**PROBLEM STATEMENT:** The answer must be an exact copy of the lines from the one containing "Where would you" through the last line of the records, with the pictures left out.
Segment Start: AVAILABLE DATA
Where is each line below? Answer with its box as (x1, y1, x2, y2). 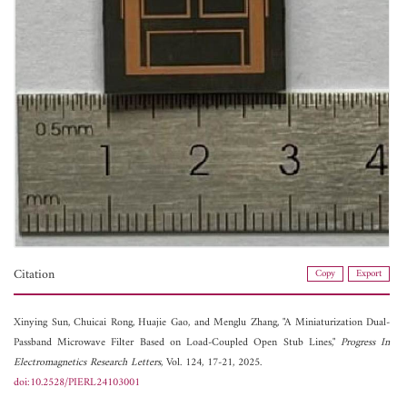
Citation (14, 263, 55, 287)
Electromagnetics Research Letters (14, 353, 161, 373)
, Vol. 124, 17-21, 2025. (161, 353, 262, 373)
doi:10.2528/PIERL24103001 (14, 373, 140, 393)
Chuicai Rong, (74, 313, 139, 333)
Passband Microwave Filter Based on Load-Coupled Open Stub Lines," (14, 333, 342, 353)
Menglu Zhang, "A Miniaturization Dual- (213, 313, 391, 333)
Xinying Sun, (14, 313, 74, 333)
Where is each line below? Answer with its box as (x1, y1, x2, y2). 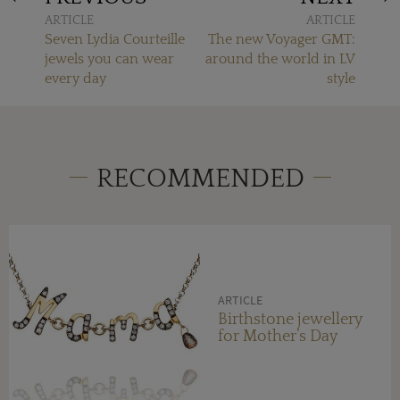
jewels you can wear (45, 51, 174, 68)
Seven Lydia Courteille (45, 31, 185, 48)
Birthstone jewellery (218, 310, 362, 329)
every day (45, 71, 106, 87)
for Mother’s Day (218, 327, 337, 346)
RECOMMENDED (96, 164, 304, 195)
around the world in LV (205, 51, 355, 68)
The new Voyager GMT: (208, 31, 355, 48)
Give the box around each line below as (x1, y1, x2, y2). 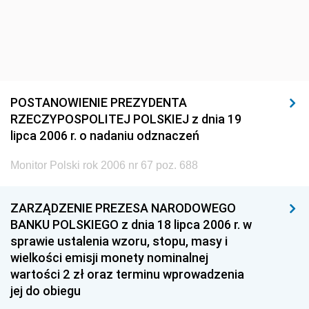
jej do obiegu (10, 283, 81, 299)
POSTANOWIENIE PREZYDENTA (10, 94, 187, 110)
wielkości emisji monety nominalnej (10, 250, 208, 266)
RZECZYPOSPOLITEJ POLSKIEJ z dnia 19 (10, 111, 241, 127)
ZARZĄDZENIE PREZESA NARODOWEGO (10, 200, 236, 216)
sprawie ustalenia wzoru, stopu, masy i (10, 233, 228, 249)
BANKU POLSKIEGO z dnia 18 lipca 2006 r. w (10, 217, 252, 232)
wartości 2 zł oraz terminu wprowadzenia (10, 266, 244, 282)
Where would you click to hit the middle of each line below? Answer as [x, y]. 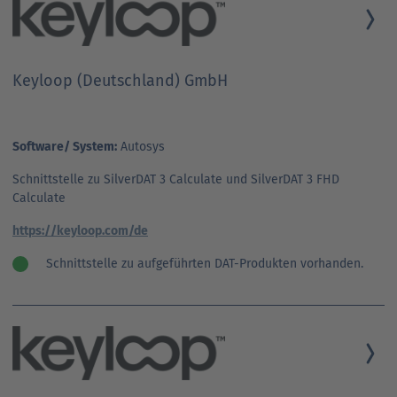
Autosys [141, 146]
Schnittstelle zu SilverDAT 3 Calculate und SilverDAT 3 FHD [176, 179]
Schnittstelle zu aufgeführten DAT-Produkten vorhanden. [205, 263]
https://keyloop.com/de [80, 230]
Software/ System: [65, 146]
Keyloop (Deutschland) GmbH [120, 80]
Segment End: AVAILABLE DATA
**EXERCISE RESULT:**
Where would you click to hit the middle of each line below? Answer as [x, y]. 
Autosys [141, 146]
Schnittstelle zu SilverDAT 3 Calculate und SilverDAT 3 FHD [176, 179]
Schnittstelle zu aufgeführten DAT-Produkten vorhanden. [205, 263]
https://keyloop.com/de [80, 230]
Software/ System: [65, 146]
Keyloop (Deutschland) GmbH [120, 80]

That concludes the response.